### Provided records
_ _ _ _ _

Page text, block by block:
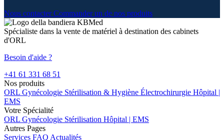
Nous contacter Commander un de nos produits
Spécialiste dans la vente de matériel à destination des cabinets
d'ORL
Besoin d'aide ?
+41 61 331 68 51
Nos produits
ORL Gynécologie Stérilisation & Hygiène Électrochirurgie Hôpital |
EMS
Votre Spécialité
ORL Gynécologie Stérilisation Hôpital | EMS
Autres Pages
Services FAQ Actualités
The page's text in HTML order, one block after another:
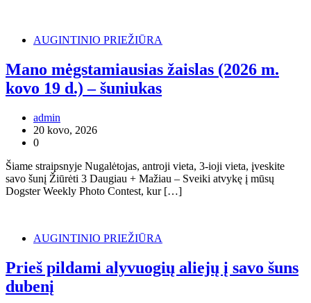
AUGINTINIO PRIEŽIŪRA
Mano mėgstamiausias žaislas (2026 m.
kovo 19 d.) – šuniukas
admin
20 kovo, 2026
0
Šiame straipsnyje Nugalėtojas, antroji vieta, 3-ioji vieta, įveskite
savo šunį Žiūrėti 3 Daugiau + Mažiau – Sveiki atvykę į mūsų
Dogster Weekly Photo Contest, kur […]
AUGINTINIO PRIEŽIŪRA
Prieš pildami alyvuogių aliejų į savo šuns
dubenį
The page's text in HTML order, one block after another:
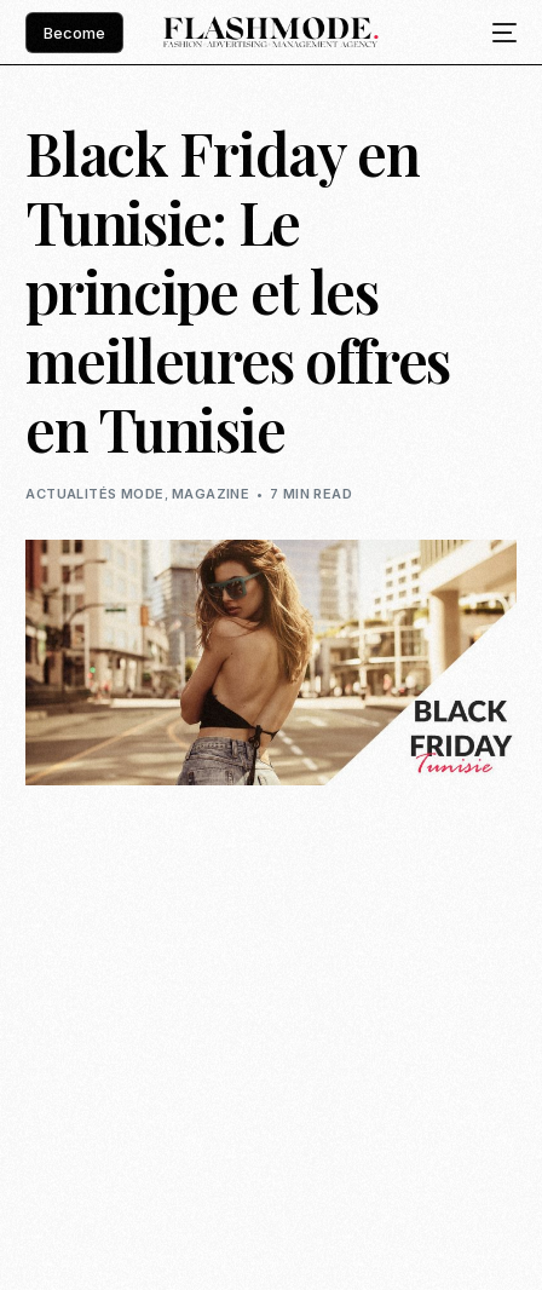
Become
Black Friday en
Tunisie: Le
principe et les
meilleures offres
en Tunisie
ACTUALITÉS MODE , MAGAZINE 7 MIN READ

_ _ _ _ _

### Problem statement
Working from the line with "20 kovo, 2026" down through the last line of the records, give every line again exactly, but no pictures.

### Solution to this task
20 kovo, 2026
0
Šiame straipsnyje Nugalėtojas, antroji vieta, 3-ioji vieta, įveskite
savo šunį Žiūrėti 3 Daugiau + Mažiau – Sveiki atvykę į mūsų
Dogster Weekly Photo Contest, kur […]
AUGINTINIO PRIEŽIŪRA
Prieš pildami alyvuogių aliejų į savo šuns
dubenį
The page's text in HTML order, one block after another:
Become
Black Friday en
Tunisie: Le
principe et les
meilleures offres
en Tunisie
ACTUALITÉS MODE , MAGAZINE 7 MIN READ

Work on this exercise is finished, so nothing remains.